*** Source data ***
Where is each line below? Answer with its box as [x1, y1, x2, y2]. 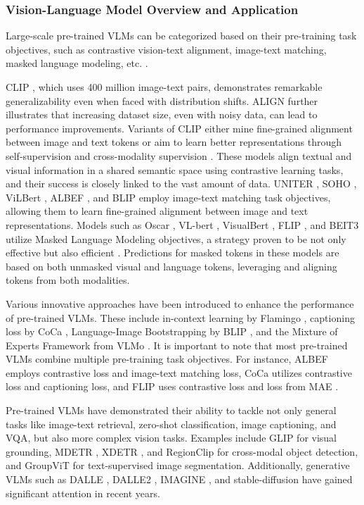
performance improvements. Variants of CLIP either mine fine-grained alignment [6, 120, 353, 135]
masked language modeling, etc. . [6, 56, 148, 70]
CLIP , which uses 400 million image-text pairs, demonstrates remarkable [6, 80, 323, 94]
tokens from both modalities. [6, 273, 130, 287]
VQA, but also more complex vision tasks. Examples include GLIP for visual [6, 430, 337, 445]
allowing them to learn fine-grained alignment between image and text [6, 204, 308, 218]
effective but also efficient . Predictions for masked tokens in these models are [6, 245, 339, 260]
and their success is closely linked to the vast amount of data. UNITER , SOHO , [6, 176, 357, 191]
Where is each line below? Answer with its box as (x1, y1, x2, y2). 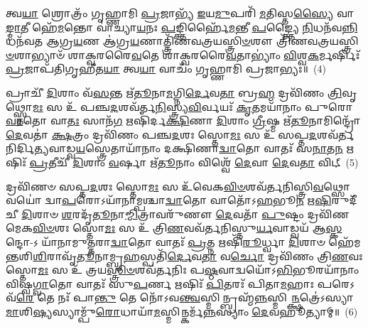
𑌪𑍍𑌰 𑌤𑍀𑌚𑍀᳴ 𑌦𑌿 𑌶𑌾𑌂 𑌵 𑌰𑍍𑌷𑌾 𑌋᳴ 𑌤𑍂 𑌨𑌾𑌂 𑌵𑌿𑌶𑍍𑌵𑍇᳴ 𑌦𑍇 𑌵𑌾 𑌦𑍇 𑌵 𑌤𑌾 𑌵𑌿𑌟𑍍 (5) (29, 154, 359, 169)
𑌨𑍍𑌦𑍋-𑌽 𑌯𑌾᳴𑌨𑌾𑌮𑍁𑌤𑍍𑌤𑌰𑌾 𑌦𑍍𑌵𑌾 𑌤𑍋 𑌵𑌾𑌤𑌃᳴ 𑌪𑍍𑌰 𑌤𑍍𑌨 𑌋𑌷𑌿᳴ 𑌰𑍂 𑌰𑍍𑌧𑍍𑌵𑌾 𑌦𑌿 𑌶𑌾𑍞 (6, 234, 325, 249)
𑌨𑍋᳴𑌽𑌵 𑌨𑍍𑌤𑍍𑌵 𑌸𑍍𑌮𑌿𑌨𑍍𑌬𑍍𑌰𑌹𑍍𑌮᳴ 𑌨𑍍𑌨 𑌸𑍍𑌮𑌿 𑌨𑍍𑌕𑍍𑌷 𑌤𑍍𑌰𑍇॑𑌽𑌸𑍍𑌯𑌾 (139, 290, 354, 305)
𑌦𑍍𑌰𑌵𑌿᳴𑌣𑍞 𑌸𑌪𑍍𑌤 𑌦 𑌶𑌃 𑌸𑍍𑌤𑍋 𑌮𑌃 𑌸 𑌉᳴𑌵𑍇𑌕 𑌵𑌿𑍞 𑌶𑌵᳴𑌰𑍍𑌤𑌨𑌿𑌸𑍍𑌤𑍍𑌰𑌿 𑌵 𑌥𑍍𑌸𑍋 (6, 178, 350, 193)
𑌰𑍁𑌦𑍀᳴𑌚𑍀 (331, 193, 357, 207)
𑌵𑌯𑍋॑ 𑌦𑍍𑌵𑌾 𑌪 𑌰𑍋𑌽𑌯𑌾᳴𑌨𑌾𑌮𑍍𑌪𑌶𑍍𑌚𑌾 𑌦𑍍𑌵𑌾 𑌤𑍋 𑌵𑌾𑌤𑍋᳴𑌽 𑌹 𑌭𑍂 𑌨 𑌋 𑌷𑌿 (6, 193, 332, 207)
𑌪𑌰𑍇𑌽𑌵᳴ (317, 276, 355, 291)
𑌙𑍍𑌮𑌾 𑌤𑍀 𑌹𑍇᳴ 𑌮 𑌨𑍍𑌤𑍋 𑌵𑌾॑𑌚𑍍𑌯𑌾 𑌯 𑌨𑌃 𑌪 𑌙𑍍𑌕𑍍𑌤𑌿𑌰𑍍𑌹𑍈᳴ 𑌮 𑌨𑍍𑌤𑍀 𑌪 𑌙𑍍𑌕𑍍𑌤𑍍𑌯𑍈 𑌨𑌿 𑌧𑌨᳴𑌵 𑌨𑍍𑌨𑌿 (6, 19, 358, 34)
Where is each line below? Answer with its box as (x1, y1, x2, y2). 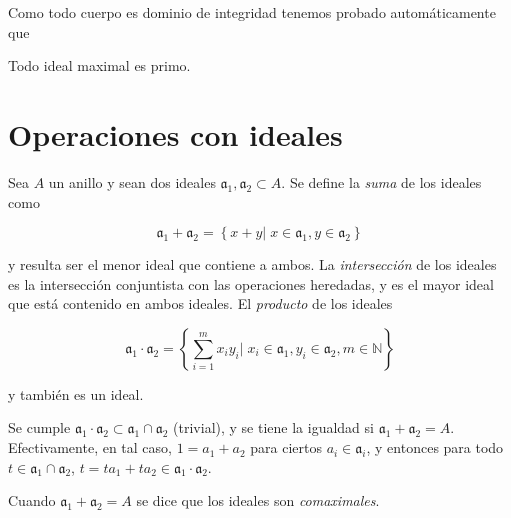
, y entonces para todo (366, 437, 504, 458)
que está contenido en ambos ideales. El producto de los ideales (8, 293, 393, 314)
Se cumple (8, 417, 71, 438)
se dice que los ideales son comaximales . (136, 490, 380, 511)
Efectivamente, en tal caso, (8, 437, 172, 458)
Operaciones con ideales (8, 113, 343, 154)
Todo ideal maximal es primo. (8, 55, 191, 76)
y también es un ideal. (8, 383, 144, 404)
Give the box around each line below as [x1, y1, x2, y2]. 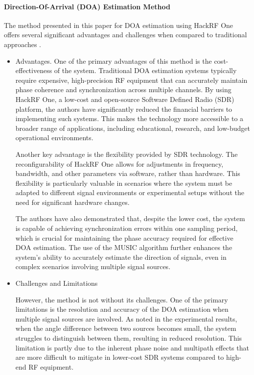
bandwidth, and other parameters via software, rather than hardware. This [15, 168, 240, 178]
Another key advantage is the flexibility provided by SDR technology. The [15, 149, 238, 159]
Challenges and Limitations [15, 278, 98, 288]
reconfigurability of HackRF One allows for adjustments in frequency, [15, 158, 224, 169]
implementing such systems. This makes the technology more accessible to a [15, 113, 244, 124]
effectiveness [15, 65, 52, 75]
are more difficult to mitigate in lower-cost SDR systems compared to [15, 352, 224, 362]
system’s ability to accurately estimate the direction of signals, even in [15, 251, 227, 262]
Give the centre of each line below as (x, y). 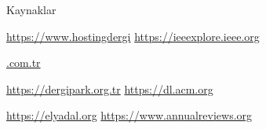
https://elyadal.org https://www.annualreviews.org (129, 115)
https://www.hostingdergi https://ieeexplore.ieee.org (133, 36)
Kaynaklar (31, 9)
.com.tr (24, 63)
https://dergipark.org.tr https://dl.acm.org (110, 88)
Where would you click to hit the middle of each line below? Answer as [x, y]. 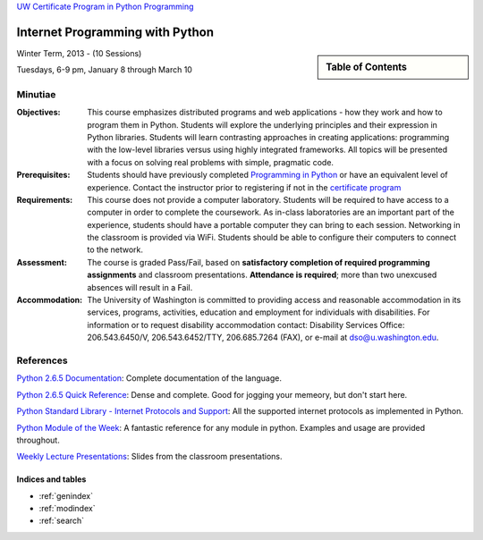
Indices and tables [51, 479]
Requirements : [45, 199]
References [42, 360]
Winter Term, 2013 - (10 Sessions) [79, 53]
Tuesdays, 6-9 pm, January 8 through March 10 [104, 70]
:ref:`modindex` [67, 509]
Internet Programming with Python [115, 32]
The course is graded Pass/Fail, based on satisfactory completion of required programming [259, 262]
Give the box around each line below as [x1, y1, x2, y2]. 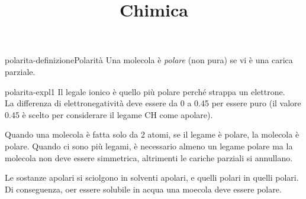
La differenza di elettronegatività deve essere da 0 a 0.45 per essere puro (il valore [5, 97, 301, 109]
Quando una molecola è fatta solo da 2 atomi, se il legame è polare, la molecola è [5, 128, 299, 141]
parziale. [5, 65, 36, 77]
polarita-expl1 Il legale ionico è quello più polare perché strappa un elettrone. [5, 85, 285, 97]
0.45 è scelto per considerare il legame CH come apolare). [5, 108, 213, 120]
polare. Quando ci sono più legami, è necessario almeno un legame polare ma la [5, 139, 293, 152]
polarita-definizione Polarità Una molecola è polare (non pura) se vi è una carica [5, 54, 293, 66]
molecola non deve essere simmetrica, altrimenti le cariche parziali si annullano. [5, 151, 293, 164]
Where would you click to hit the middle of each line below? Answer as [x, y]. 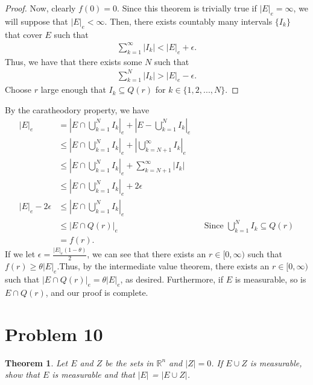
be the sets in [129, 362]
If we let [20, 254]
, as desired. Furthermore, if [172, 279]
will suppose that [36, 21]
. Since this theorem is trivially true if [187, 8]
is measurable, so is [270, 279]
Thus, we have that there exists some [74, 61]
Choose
*** End of Source data ***
What you have to do
Restate the entries above word for word, minus the pictures.

Problem solution
Where is each line below? Answer with its box as [x1, y1, x2, y2]. 
performance improvements. Variants of CLIP either mine fine-grained alignment [6, 120, 353, 135]
masked language modeling, etc. . [6, 56, 148, 70]
CLIP , which uses 400 million image-text pairs, demonstrates remarkable [6, 80, 323, 94]
tokens from both modalities. [6, 273, 130, 287]
VQA, but also more complex vision tasks. Examples include GLIP for visual [6, 430, 337, 445]
allowing them to learn fine-grained alignment between image and text [6, 204, 308, 218]
effective but also efficient . Predictions for masked tokens in these models are [6, 245, 339, 260]
and their success is closely linked to the vast amount of data. UNITER , SOHO , [6, 176, 357, 191]
Where is each line below? Answer with its box as (x1, y1, x2, y2). 
𑌪𑍍𑌰 𑌤𑍀𑌚𑍀᳴ 𑌦𑌿 𑌶𑌾𑌂 𑌵 𑌰𑍍𑌷𑌾 𑌋᳴ 𑌤𑍂 𑌨𑌾𑌂 𑌵𑌿𑌶𑍍𑌵𑍇᳴ 𑌦𑍇 𑌵𑌾 𑌦𑍇 𑌵 𑌤𑌾 𑌵𑌿𑌟𑍍 (5) (29, 154, 359, 169)
𑌨𑍍𑌦𑍋-𑌽 𑌯𑌾᳴𑌨𑌾𑌮𑍁𑌤𑍍𑌤𑌰𑌾 𑌦𑍍𑌵𑌾 𑌤𑍋 𑌵𑌾𑌤𑌃᳴ 𑌪𑍍𑌰 𑌤𑍍𑌨 𑌋𑌷𑌿᳴ 𑌰𑍂 𑌰𑍍𑌧𑍍𑌵𑌾 𑌦𑌿 𑌶𑌾𑍞 (6, 234, 325, 249)
𑌨𑍋᳴𑌽𑌵 𑌨𑍍𑌤𑍍𑌵 𑌸𑍍𑌮𑌿𑌨𑍍𑌬𑍍𑌰𑌹𑍍𑌮᳴ 𑌨𑍍𑌨 𑌸𑍍𑌮𑌿 𑌨𑍍𑌕𑍍𑌷 𑌤𑍍𑌰𑍇॑𑌽𑌸𑍍𑌯𑌾 (139, 290, 354, 305)
𑌦𑍍𑌰𑌵𑌿᳴𑌣𑍞 𑌸𑌪𑍍𑌤 𑌦 𑌶𑌃 𑌸𑍍𑌤𑍋 𑌮𑌃 𑌸 𑌉᳴𑌵𑍇𑌕 𑌵𑌿𑍞 𑌶𑌵᳴𑌰𑍍𑌤𑌨𑌿𑌸𑍍𑌤𑍍𑌰𑌿 𑌵 𑌥𑍍𑌸𑍋 (6, 178, 350, 193)
𑌰𑍁𑌦𑍀᳴𑌚𑍀 (331, 193, 357, 207)
𑌵𑌯𑍋॑ 𑌦𑍍𑌵𑌾 𑌪 𑌰𑍋𑌽𑌯𑌾᳴𑌨𑌾𑌮𑍍𑌪𑌶𑍍𑌚𑌾 𑌦𑍍𑌵𑌾 𑌤𑍋 𑌵𑌾𑌤𑍋᳴𑌽 𑌹 𑌭𑍂 𑌨 𑌋 𑌷𑌿 (6, 193, 332, 207)
𑌪𑌰𑍇𑌽𑌵᳴ (317, 276, 355, 291)
𑌙𑍍𑌮𑌾 𑌤𑍀 𑌹𑍇᳴ 𑌮 𑌨𑍍𑌤𑍋 𑌵𑌾॑𑌚𑍍𑌯𑌾 𑌯 𑌨𑌃 𑌪 𑌙𑍍𑌕𑍍𑌤𑌿𑌰𑍍𑌹𑍈᳴ 𑌮 𑌨𑍍𑌤𑍀 𑌪 𑌙𑍍𑌕𑍍𑌤𑍍𑌯𑍈 𑌨𑌿 𑌧𑌨᳴𑌵 𑌨𑍍𑌨𑌿 (6, 19, 358, 34)
Where is each line below? Answer with its box as (x1, y1, x2, y2). 
, y entonces para todo (366, 437, 504, 458)
que está contenido en ambos ideales. El producto de los ideales (8, 293, 393, 314)
Se cumple (8, 417, 71, 438)
se dice que los ideales son comaximales . (136, 490, 380, 511)
Efectivamente, en tal caso, (8, 437, 172, 458)
Operaciones con ideales (8, 113, 343, 154)
Todo ideal maximal es primo. (8, 55, 191, 76)
y también es un ideal. (8, 383, 144, 404)
Give the box around each line below as [x1, y1, x2, y2]. 
bandwidth, and other parameters via software, rather than hardware. This [15, 168, 240, 178]
Another key advantage is the flexibility provided by SDR technology. The [15, 149, 238, 159]
Challenges and Limitations [15, 278, 98, 288]
reconfigurability of HackRF One allows for adjustments in frequency, [15, 158, 224, 169]
implementing such systems. This makes the technology more accessible to a [15, 113, 244, 124]
effectiveness [15, 65, 52, 75]
are more difficult to mitigate in lower-cost SDR systems compared to [15, 352, 224, 362]
system’s ability to accurately estimate the direction of signals, even in [15, 251, 227, 262]
Give the centre of each line below as (x, y). 
https://elyadal.org https://www.annualreviews.org (129, 115)
https://www.hostingdergi https://ieeexplore.ieee.org (133, 36)
Kaynaklar (31, 9)
.com.tr (24, 63)
https://dergipark.org.tr https://dl.acm.org (110, 88)
Where would you click to hit the middle of each line below? Answer as [x, y]. 
Indices and tables [51, 479]
Requirements : [45, 199]
References [42, 360]
Winter Term, 2013 - (10 Sessions) [79, 53]
Tuesdays, 6-9 pm, January 8 through March 10 [104, 70]
:ref:`modindex` [67, 509]
Internet Programming with Python [115, 32]
The course is graded Pass/Fail, based on satisfactory completion of required programming [259, 262]
Give the box around each line below as [x1, y1, x2, y2]. 
La differenza di elettronegatività deve essere da 0 a 0.45 per essere puro (il valore [5, 97, 301, 109]
Quando una molecola è fatta solo da 2 atomi, se il legame è polare, la molecola è [5, 128, 299, 141]
parziale. [5, 65, 36, 77]
polarita-expl1 Il legale ionico è quello più polare perché strappa un elettrone. [5, 85, 285, 97]
0.45 è scelto per considerare il legame CH come apolare). [5, 108, 213, 120]
polare. Quando ci sono più legami, è necessario almeno un legame polare ma la [5, 139, 293, 152]
polarita-definizione Polarità Una molecola è polare (non pura) se vi è una carica [5, 54, 293, 66]
molecola non deve essere simmetrica, altrimenti le cariche parziali si annullano. [5, 151, 293, 164]
Where would you click to hit the middle of each line below? Answer as [x, y]. 
be the sets in [129, 362]
If we let [20, 254]
, as desired. Furthermore, if [172, 279]
will suppose that [36, 21]
. Since this theorem is trivially true if [187, 8]
is measurable, so is [270, 279]
Thus, we have that there exists some [74, 61]
Choose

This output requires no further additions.